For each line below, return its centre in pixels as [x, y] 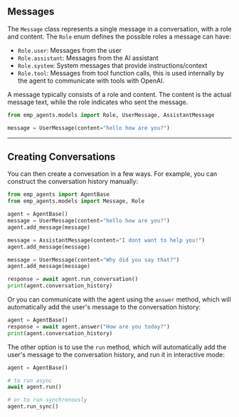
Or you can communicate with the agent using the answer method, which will [119, 299]
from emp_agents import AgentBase [59, 195]
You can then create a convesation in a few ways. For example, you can [112, 174]
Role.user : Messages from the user [70, 50]
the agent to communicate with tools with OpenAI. [91, 81]
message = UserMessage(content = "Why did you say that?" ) [94, 259]
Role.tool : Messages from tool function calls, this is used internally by [121, 73]
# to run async [30, 381]

## About this task
Set down nothing but the lines from the one containing "the agent to" through the end of the entries above, exactly as written, both ends counted.

## Expected answer
the agent to communicate with tools with OpenAI. [91, 81]
message = UserMessage(content = "Why did you say that?" ) [94, 259]
Role.tool : Messages from tool function calls, this is used internally by [121, 73]
# to run async [30, 381]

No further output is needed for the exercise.